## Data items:
===

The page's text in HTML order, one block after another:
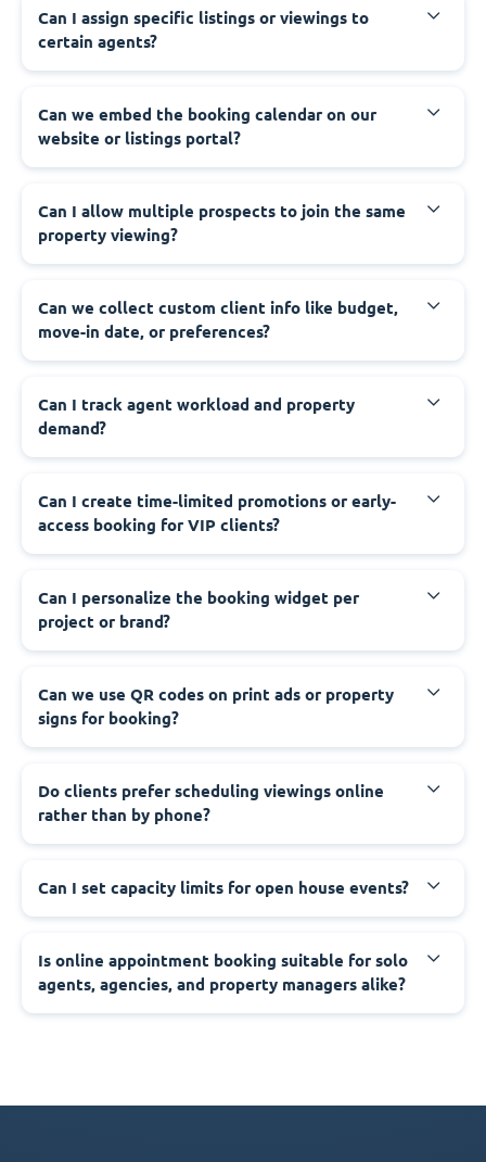
Can I assign specific listings or viewings to
certain agents?
Can we embed the booking calendar on our
website or listings portal?
Can I allow multiple prospects to join the same
property viewing?
Can we collect custom client info like budget,
move-in date, or preferences?
Can I track agent workload and property
demand?
Can I create time-limited promotions or early-
access booking for VIP clients?
Can I personalize the booking widget per
project or brand?
Can we use QR codes on print ads or property
signs for booking?
Do clients prefer scheduling viewings online
rather than by phone?
Can I set capacity limits for open house events?
Is online appointment booking suitable for solo
agents, agencies, and property managers alike?

===

## Exercise:
Up to and including the last line of the records above, print exactly every line from the one that contains "signs for booking?" onward.

## Final answer:
signs for booking?
Do clients prefer scheduling viewings online
rather than by phone?
Can I set capacity limits for open house events?
Is online appointment booking suitable for solo
agents, agencies, and property managers alike?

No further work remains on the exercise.